Ps: not trying to offend when saying which side is the front of the engine some people just don't know and trying to help lol


----------



## shonnutting88 (Dec 13, 2014)

its an orangish color so it def not oil, thanks ima go check it right now!


----------



## shonnutting88 (Dec 13, 2014)

defiantly coolant, just went and look at overflow and its dry, so there is a coolant leak. gotta look at the recalls, because i took it in for recall that had to do with the coolant and since then its been leaking... anyone know the policy on this? like if this is happening because of that recall they need to pay to correct it?


----------



## spacedout (Dec 7, 2010)

shonnutting88 said:


> Like if this is happening because of that recall they need to pay to correct it?


The recall you mention was to check if the coolant level was low & if it was inspect for leaks and top off the coolant. Nothing done during this service would have caused any issues. Have you inspected under your hood for leaks in any of the cooling lines or water pump?


----------



## shonnutting88 (Dec 13, 2014)

not really sure what to inspect, but yes i did look and there is a leak somewhere. gonna get some coolant in the morning. Also if there was a recall to check for leaks / level then obviously there is an initial issue that would cause such leak...right?


----------



## spacedout (Dec 7, 2010)

shonnutting88 said:


> Also if there was a recall to check for leaks / level then obviously there is an initial issue that would cause such leak...right?

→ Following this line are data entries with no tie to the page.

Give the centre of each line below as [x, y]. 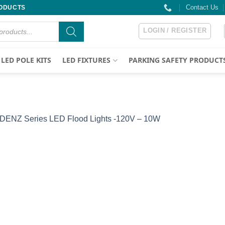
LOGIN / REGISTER [175, 31]
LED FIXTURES [87, 60]
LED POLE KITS [26, 60]
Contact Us [202, 7]
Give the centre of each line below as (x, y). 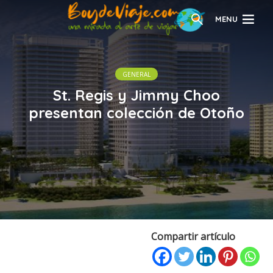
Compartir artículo (193, 236)
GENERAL (136, 74)
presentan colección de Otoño (136, 112)
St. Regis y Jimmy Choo (136, 95)
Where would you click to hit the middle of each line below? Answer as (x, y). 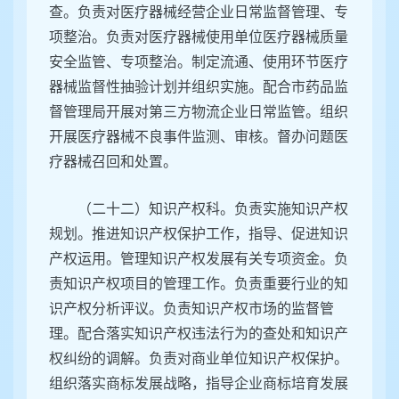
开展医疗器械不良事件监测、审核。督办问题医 (199, 137)
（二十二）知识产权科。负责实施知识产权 (213, 209)
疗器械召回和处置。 (113, 162)
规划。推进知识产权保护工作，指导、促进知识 (199, 234)
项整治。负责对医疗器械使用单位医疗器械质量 (199, 37)
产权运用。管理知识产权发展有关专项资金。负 (199, 259)
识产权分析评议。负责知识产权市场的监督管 (191, 309)
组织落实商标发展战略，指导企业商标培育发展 (199, 384)
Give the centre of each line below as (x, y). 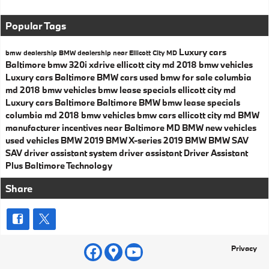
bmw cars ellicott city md (187, 115)
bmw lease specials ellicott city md (167, 89)
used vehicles (33, 140)
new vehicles (231, 127)
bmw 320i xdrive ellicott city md (112, 64)
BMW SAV (228, 140)
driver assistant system (71, 153)
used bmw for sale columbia (195, 77)
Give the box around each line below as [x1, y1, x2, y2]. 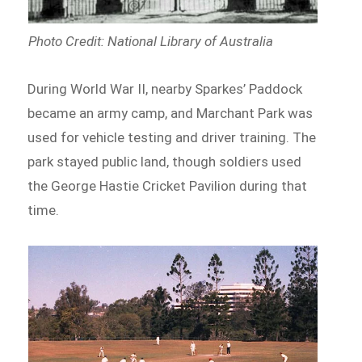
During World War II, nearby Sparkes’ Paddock [27, 80, 303, 97]
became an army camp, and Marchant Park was [27, 104, 314, 121]
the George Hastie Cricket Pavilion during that [27, 177, 308, 194]
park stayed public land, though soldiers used [27, 153, 302, 170]
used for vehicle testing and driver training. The [27, 128, 317, 145]
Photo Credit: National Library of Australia [27, 32, 273, 49]

Not necessarily, the recall paperwork you should have got in the mail stated that some cars may have had air trapped in the system at the factory that caused the loss of fluid over time. However there has been quite a few leaky water pumps reported on here, so its more likely you have a external leak. I would hope for a waterpump issue since that would be covered by the powertrain warranty, the coolant hoses are not. 

Waterpump would be covered by the powertrain warranty(5 year/100K miles) or the new extended water pump warranty, (10year/150K miles).


----------



## NickD (Dec 10, 2011)

Coolant leaks are a no brainer, can pressure test the vehicle and look. Does help to have a clean engine compartment however, something I am very particular on. If a mess, a UV dye can be used.

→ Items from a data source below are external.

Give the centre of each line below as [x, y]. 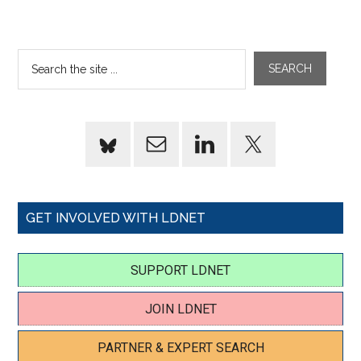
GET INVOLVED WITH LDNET [116, 218]
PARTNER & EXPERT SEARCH [180, 348]
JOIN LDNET [180, 309]
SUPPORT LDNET [180, 270]
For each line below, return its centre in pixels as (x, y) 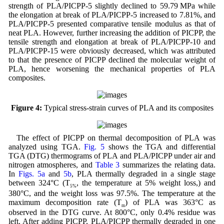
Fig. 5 (94, 147)
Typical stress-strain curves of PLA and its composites (127, 108)
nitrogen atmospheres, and (52, 165)
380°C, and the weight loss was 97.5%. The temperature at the (112, 193)
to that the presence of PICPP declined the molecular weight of (112, 60)
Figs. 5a (31, 174)
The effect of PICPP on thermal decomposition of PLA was (116, 138)
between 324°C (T (39, 183)

Could get away with murder with an all cast iron engine, but an aluminum head engine can easily crack when overheated and this will cost you a small fortune. GM V-6 and V-8 engines using a plastic intake manifold with a different temperature coefficient of expansion that aluminum or cast iron are always having problems with leaks.

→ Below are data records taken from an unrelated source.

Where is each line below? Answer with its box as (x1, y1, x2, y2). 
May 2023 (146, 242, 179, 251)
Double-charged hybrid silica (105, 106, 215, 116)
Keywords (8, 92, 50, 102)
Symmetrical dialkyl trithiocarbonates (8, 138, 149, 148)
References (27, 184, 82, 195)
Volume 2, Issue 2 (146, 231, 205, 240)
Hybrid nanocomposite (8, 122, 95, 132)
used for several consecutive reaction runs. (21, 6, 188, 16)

I don't get this, reason for using plastic and aluminum, a hail of a lot cheaper, and don't listen to any BS about its better and saves weight, only reason why they are used, they are a hail of a lot cheaper. But replacing cast iron exhaust or intake manifolds was cheap. Want both arms and legs to replace this plastic and aluminum crap. Cast iron requires a polluting foundry, aluminum and plastic use concentrated electrical induction for manufacturing, and all that machine work that had to be done with cast iron is history. 

Have three fluids in an engine, air/fuel, oil, and coolant, all three have to be completely isolated from each other. Or will really have major problems.

I see replacing the heater core in the Cruze is a major job, looks like they built the entire car around it, dash was to be removed for just a start with major concerns about all these air bags. Then all the duct work, blower motor assembly, then can finally get to that box that holds the evaporator and heater core. Then with all that electrical crap for mode and blend doors in the way. 

Would think of the cost involved, GM would avoid the lowest bidder, but this trick is as old as history itself, provide good samples than make crap. Was part of my job to check vendors, if the engineering samples were too perfect would get highly suspicious, but then check the production quantities and reject the entire lot. Guess these new kids don't do this.

If you temperature does climb, pull over and call for help. Know of many that tried to go a couple of extra miles only to get a crack cylinder head, and with a vehicle out of warranty, wasn't even worth repairing their vehicles.


----------